In the entries below, identify every line with the string "lightblue" and copy it.

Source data
----------------

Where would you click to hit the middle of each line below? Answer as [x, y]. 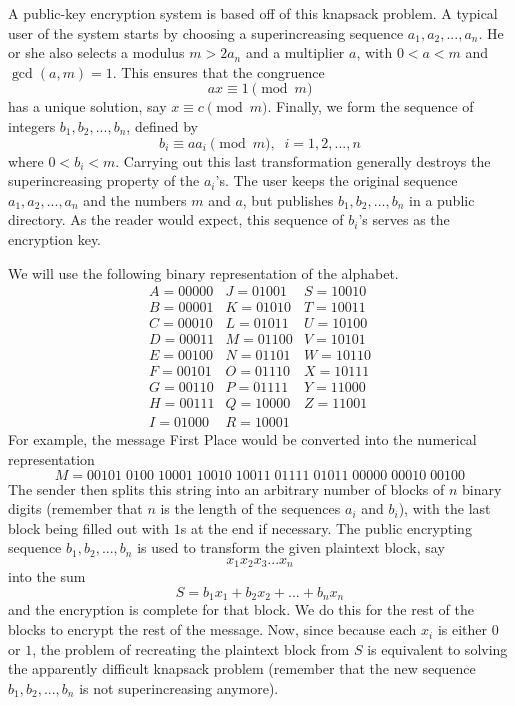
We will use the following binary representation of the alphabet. [203, 272]
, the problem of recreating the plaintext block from [191, 648]
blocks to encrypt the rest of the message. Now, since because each [212, 629]
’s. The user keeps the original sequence [336, 180]
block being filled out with [89, 527]
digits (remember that [75, 508]
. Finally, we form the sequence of [370, 106]
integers [32, 125]
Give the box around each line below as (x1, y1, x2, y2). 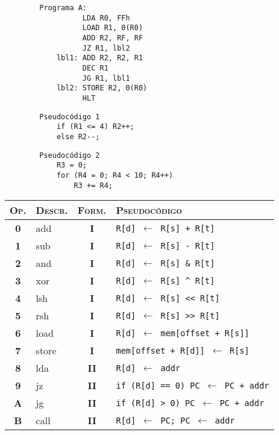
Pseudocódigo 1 (39, 112, 100, 121)
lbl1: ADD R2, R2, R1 (56, 54, 143, 63)
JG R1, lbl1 (82, 74, 130, 83)
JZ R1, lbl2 (82, 43, 130, 52)
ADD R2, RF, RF (82, 33, 143, 42)
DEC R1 (82, 63, 108, 72)
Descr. (36, 203, 68, 217)
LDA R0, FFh (82, 13, 130, 22)
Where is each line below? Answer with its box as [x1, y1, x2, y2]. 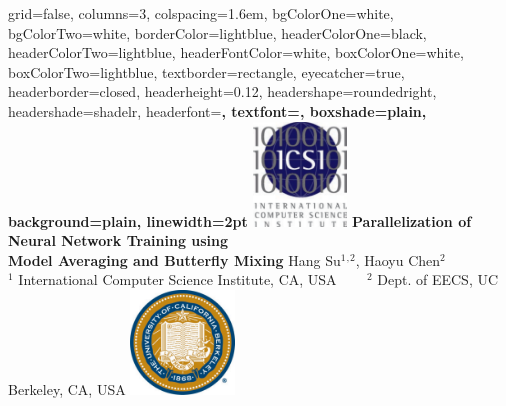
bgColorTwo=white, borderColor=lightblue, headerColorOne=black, [8, 22, 427, 43]
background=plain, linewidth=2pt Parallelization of [8, 210, 472, 231]
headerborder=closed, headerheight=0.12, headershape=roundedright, [8, 81, 437, 102]
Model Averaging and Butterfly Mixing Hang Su [8, 249, 341, 270]
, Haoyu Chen [355, 249, 441, 270]
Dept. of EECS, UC [377, 269, 499, 290]
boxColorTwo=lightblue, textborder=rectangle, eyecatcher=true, [8, 61, 405, 82]
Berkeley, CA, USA [8, 378, 126, 399]
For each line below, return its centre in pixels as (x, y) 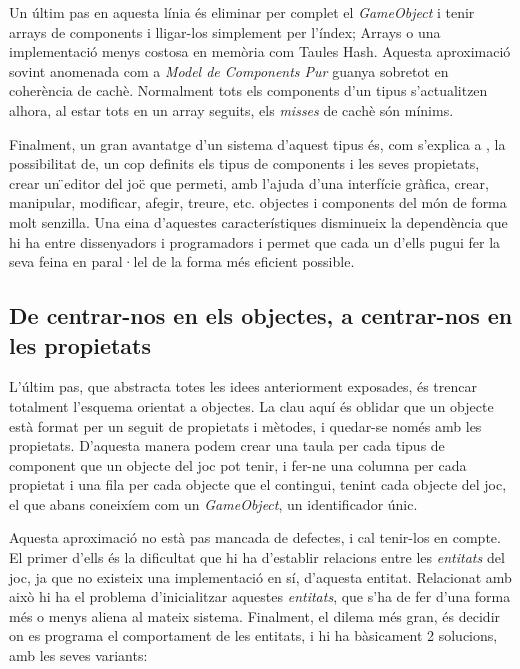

----------------

▸ Task solution
bgColorTwo=white, borderColor=lightblue, headerColorOne=black, [8, 22, 427, 43]
boxColorTwo=lightblue, textborder=rectangle, eyecatcher=true, [8, 61, 405, 82]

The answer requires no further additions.